What were the reasons that you started drums researches? How do you describe Alex sound and music philosophy?
Well, I loved the look, the sound and the feeling of the drums and when I first sat behind a kit I played something simple but in time with the music. It hit me right then and there - I was part of the music! - and it felt so good that I had to have more. So I started being a sponge about everything that had to do with drums, absorbing all I could. My sound is hopefully fitting to the music I play, or else it is in glorious contrast with what the ‘’norm’’ would be. I love the classic approach but I also think I have an ear for left turns that catch the listener completely off-guard. After all, I have played many kinds of music and I honestly think there are gems in all genres.
How has the Rock n’ Blues counterculture influenced your views of the world and the journeys you’ve taken?
"The blues to me is sharing your mood with the world and a great excuse for a party, too." (Photo: Alex & Nick Gravenites)
Which acquaintances have been the most important experiences? What was the best advice anyone ever gave you?
All acquaintances are important; However, meeting an absolute gentleman like John Hammond, Jr. and eventually backing him up with an electric band -which is something he does not normally do-bestowed a huge honor on me. Seeing how sweet and kind Albert Collins was up close, having a legend like Albert King address me (a then 27 year old white kid) as ‘’sir’’, the long and witty conversations with Nick Gravenites or the genuine big heart of Louisiana Red...all of this is with me always.
My father, in the form of a proverb. ”More bread is eaten with honey than with vinegar’’.
Are there any memories from gigs, jams, open acts and studio sessions which you’d like to share with us?
There are so many, as I’m sure everyone will tell you(the blues has a way of attracting the bizarre, you see). One that always brings a smile on my face is the memory of a drunken proprietor in a club in rural Greece, pointing a double-barreled shotgun at the band, demanding a fourth encore alongside a crazy audience.
What do you miss most nowadays from the music of past? What are your hopes and fears for the future of?
Real instrumental and songwriting ability. I have neither fears, nor high hopes. The percentage of real people vs. just humans doesn’t seem ready to change yet.

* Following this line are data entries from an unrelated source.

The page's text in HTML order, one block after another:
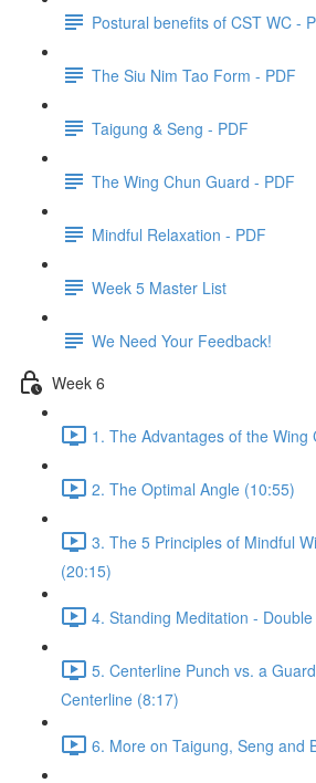
Postural benefits of CST WC -
The Siu Nim Tao Form - PDF
Taigung & Seng - PDF
The Wing Chun Guard - PDF
Mindful Relaxation - PDF
Week 5 Master List
We Need Your Feedback!
Week 6
1. The Advantages of the Wing
2. The Optimal Angle (10:55)
3. The 5 Principles of Mindful
(20:15)
4. Standing Meditation -
5. Centerline Punch vs. a
Centerline (8:17)
6. More on Taigung, Seng and
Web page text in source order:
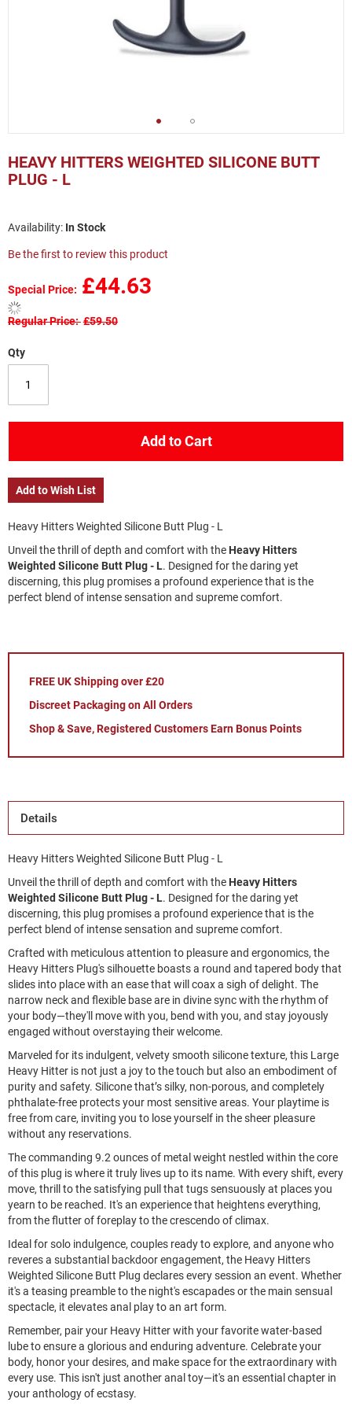
HEAVY HITTERS WEIGHTED SILICONE BUTT
PLUG - L
In Stock
Be the first to review this product
Special Price £44.63
Regular Price £59.50
Qty
Add to Cart
Add to Wish List
Heavy Hitters Weighted Silicone Butt Plug - L
Unveil the thrill of depth and comfort with the Heavy Hitters
Weighted Silicone Butt Plug - L. Designed for the daring yet
discerning, this plug promises a profound experience that is the
perfect blend of intense sensation and supreme comfort.
FREE UK Shipping over £20
Discreet Packaging on All Orders
Shop & Save, Registered Customers Earn Bonus Points
to
the
beginning
images
gallery
Details
Heavy Hitters Weighted Silicone Butt Plug - L
Unveil the thrill of depth and comfort with the Heavy Hitters
Weighted Silicone Butt Plug - L. Designed for the daring yet
discerning, this plug promises a profound experience that is the
perfect blend of intense sensation and supreme comfort.
Crafted with meticulous attention to pleasure and ergonomics, the
Heavy Hitters Plug's silhouette boasts a round and tapered body that
slides into place with an ease that will coax a sigh of delight. The
narrow neck and flexible base are in divine sync with the rhythm of
your body—they'll move with you, bend with you, and stay joyously
engaged without overstaying their welcome.
Marveled for its indulgent, velvety smooth silicone texture, this Large
Heavy Hitter is not just a joy to the touch but also an embodiment of
purity and safety. Silicone that’s silky, non-porous, and completely
phthalate-free protects your most sensitive areas. Your playtime is
free from care, inviting you to lose yourself in the sheer pleasure
without any reservations.
The commanding 9.2 ounces of metal weight nestled within the core
of this plug is where it truly lives up to its name. With every shift, every
move, thrill to the satisfying pull that tugs sensuously at places you
yearn to be reached. It's an experience that heightens everything,
from the flutter of foreplay to the crescendo of climax.
Ideal for solo indulgence, couples ready to explore, and anyone who
reveres a substantial backdoor engagement, the Heavy Hitters
Weighted Silicone Butt Plug declares every session an event. Whether
it's a teasing preamble to the night's escapades or the main sensual
spectacle, it elevates anal play to an art form.
Remember, pair your Heavy Hitter with your favorite water-based
lube to ensure a glorious and enduring adventure. Celebrate your
body, honor your desires, and make space for the extraordinary with
every use. This isn't just another anal toy—it's an essential chapter in
your anthology of ecstasy.
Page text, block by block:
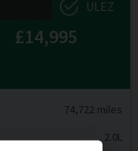
ULEZ
£14,995
74,722 miles
2.0L
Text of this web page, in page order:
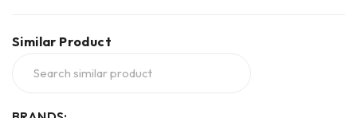
Similar Product
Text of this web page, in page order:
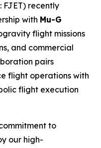
FJET) recently
with Mu-G
flight missions
and commercial
pairs
flight operations with
flight execution
to
our high-
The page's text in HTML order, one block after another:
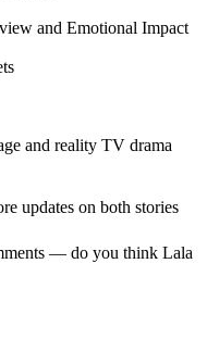
and Emotional Impact
and reality TV drama
updates on both stories
— do you think Lala
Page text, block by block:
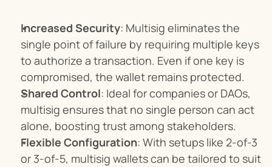
Increased Security: Multisig eliminates the
single point of failure by requiring multiple keys
to authorize a transaction. Even if one key is
compromised, the wallet remains protected.
Shared Control: Ideal for companies or DAOs,
multisig ensures that no single person can act
alone, boosting trust among stakeholders.
Flexible Configuration: With setups like 2-of-3
or 3-of-5, multisig wallets can be tailored to suit
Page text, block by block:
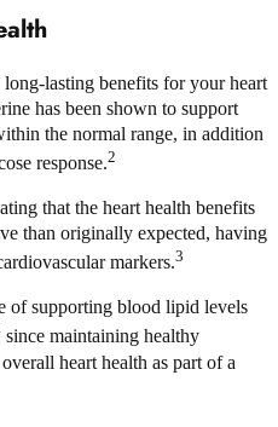
lasting benefits for your heart
has been shown to support
the normal range, in addition
response.2
that the heart health benefits
than originally expected, having
markers.3
of supporting blood lipid levels
since maintaining healthy
heart health as part of a
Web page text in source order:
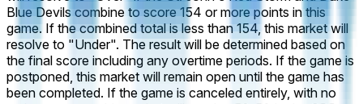
Blue Devils combine to score 154 or more points in this
game. If the combined total is less than 154, this market will
resolve to "Under". The result will be determined based on
the final score including any overtime periods. If the game is
postponed, this market will remain open until the game has
been completed. If the game is canceled entirely, with no
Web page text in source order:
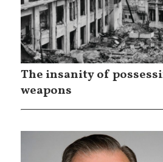
The insanity of
weapons
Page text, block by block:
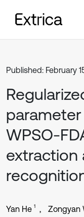
Published: February
WPSO-
extraction
Yan He 1 Zongyan
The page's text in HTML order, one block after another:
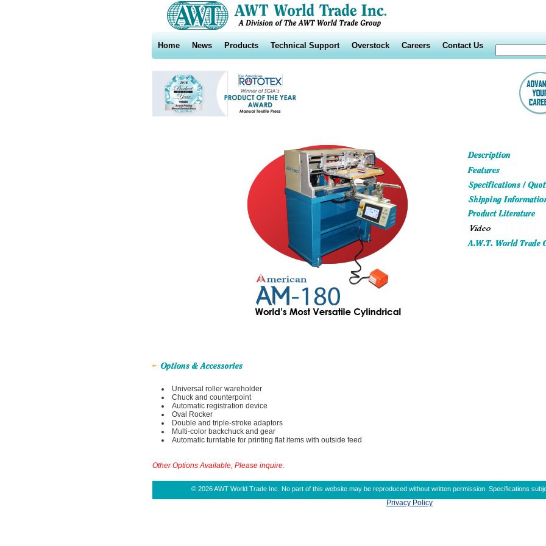
Home News Products Technical Support Overstock Careers Contact Us
Universal roller wareholder
Chuck and counterpoint
Automatic registration device
Oval Rocker
Double and triple-stroke adaptors
Multi-color backchuck and gear
Automatic turntable for printing flat items with outside feed
Other Options Available, Please inquire.
© 2026 AWT World Trade Inc. No part of this website may be reproduced without written permission. Specifications
Privacy Policy

If you could change one thing in the musical world and it would become a reality, what would that be?
I would like to take away the stereotyped idea of fame through talent shows and teach young kids that paying your dues is much more rewarding and stable in the long run. Oh, and bringing back vinyl but much cheaper, so that everyone can afford it.
"The sense that I get to play music with many of my idols was always overwhelming. The simplicity of dealing with obstacles in a straightforward manner and the truth that was right there before me to be a part of." (Alex on stage / Photo by Thanasis Konstantopoulos)

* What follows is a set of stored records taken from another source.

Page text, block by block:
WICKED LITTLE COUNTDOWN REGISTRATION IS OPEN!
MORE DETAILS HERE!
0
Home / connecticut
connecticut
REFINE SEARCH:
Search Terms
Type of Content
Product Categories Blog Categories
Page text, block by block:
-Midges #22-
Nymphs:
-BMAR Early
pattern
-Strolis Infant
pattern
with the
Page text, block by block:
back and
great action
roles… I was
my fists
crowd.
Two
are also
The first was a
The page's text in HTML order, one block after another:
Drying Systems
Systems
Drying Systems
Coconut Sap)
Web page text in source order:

Make an account of the case of the blues in Greece. Which is the most interesting period in local blues scene?
As far as I’m concerned, it reached a peak at the same time that the blues was globally ‘’in’’ again, i.e. 85-95. But bands and musicians appear every day, because blues always touches people.
What has made you laugh and what touched (emotionally) you as backing drummer with American bluesmen?
The sense that I get to play music with many of my idols was always overwhelming. The simplicity of dealing with obstacles in a straightforward manner and the truth that was right there before me to be a part of.
What is the impact of Blues, Jazz and Rock music to the racial, political and socio-cultural implications?
Black music is what brought us jazz, blues and rock. Being honest, truthful and expressive, that music naturally attracts people who aspire to be the same. For a time, it was the voice of change which once seemed imminent. Now it is infected with corporate greed, but the roots are still unspoiled. It just takes a working brain to see through the hype and someday maybe we won’t be fooled.
Let’s take a trip with a time machine, so where and why would you really want to go for a whole day..?
The mid-seventies, in London or L.A.